What to produce: Extract all lines that hold "tools" from the records below.

Records:
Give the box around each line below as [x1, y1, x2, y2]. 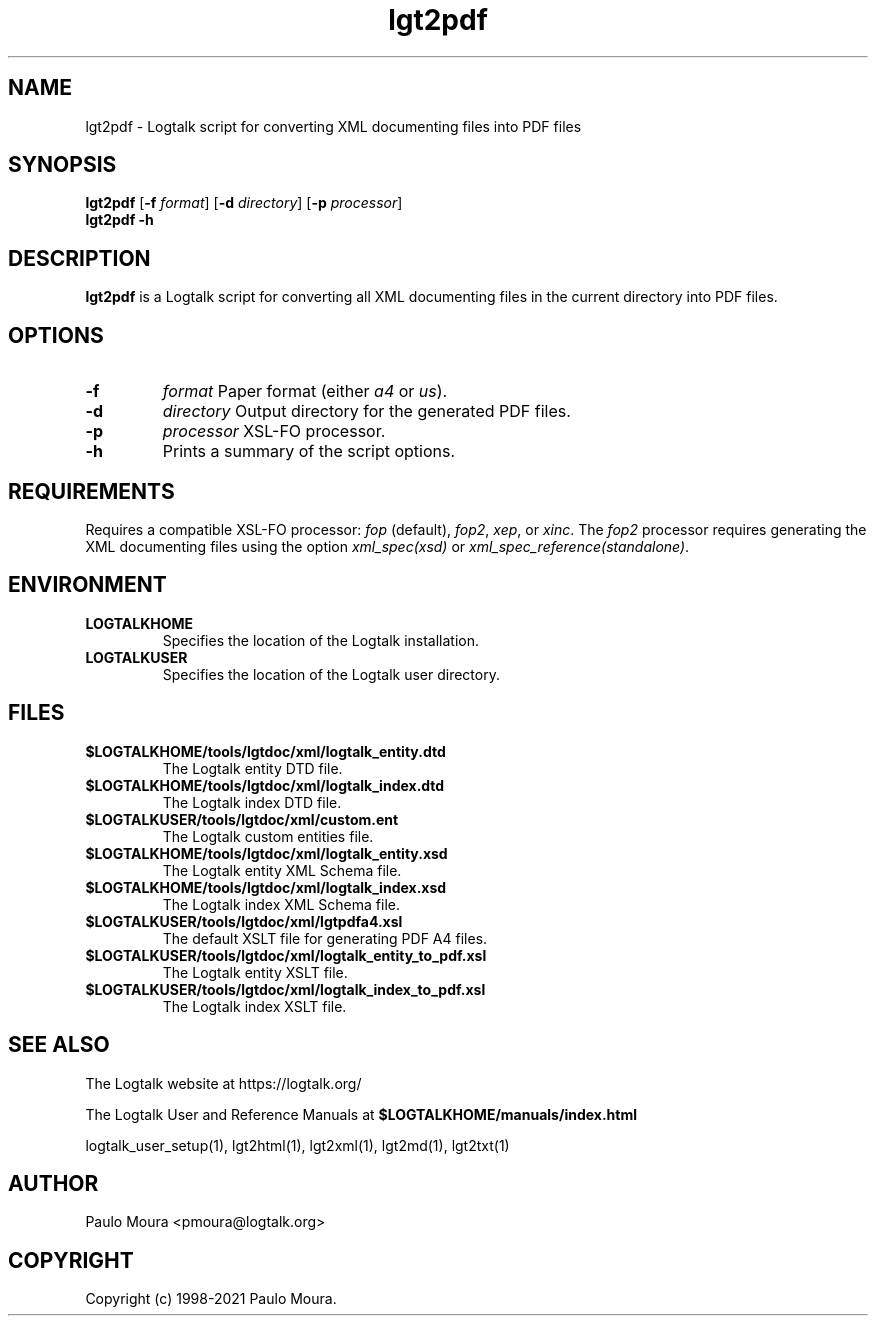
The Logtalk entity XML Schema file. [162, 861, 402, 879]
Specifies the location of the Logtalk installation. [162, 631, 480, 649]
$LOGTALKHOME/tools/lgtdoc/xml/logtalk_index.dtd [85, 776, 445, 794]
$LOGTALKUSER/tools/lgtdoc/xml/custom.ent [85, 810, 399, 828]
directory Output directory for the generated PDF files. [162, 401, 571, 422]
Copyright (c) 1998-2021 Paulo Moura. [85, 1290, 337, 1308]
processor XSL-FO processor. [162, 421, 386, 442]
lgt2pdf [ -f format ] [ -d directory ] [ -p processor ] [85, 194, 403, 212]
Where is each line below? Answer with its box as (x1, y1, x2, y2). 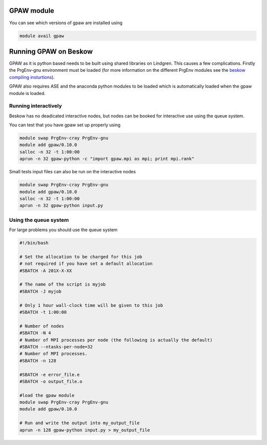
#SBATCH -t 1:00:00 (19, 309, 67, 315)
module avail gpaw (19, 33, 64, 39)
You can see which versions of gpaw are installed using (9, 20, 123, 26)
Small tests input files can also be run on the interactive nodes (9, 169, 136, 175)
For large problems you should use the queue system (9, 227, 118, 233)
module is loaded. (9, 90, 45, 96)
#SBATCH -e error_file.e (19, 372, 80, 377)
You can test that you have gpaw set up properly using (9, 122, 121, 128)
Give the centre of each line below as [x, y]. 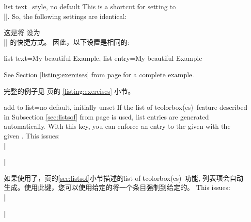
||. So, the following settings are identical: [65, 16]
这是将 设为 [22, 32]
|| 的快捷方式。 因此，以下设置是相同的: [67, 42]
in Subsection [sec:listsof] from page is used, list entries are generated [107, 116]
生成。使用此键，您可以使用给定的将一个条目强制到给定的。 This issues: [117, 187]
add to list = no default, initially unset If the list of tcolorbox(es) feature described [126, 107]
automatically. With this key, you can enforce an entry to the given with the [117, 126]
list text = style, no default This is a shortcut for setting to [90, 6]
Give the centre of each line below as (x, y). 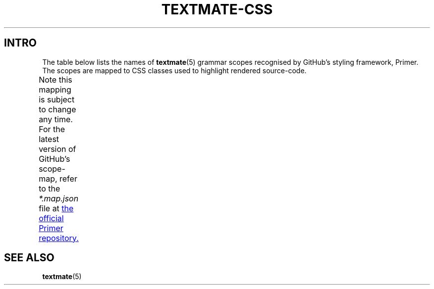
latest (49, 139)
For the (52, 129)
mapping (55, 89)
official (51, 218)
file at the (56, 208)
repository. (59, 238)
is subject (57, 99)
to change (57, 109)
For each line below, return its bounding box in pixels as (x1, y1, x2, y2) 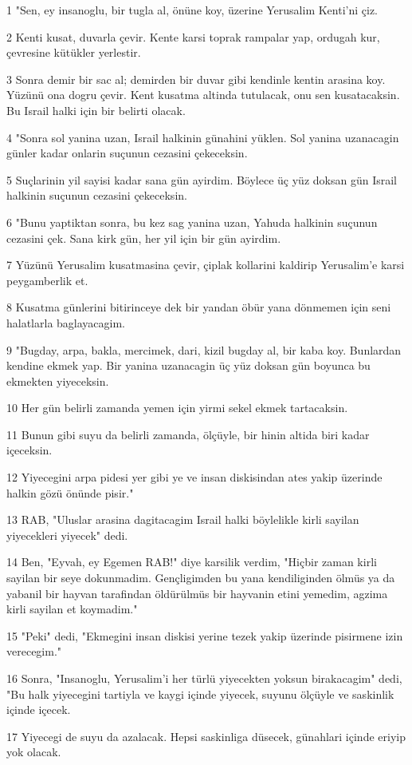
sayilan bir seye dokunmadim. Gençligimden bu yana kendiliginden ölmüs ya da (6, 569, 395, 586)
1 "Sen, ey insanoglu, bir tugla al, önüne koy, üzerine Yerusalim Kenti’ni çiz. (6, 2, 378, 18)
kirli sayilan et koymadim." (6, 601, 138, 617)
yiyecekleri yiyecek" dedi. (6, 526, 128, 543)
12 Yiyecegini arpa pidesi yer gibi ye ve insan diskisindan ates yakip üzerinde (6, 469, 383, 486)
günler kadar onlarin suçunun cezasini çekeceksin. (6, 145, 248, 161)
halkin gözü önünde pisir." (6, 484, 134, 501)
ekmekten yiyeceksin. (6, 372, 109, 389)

Answer to this exercise:
$LOGTALKHOME/tools/lgtdoc/xml/logtalk_index.dtd [85, 776, 445, 794]
$LOGTALKUSER/tools/lgtdoc/xml/custom.ent [85, 810, 399, 828]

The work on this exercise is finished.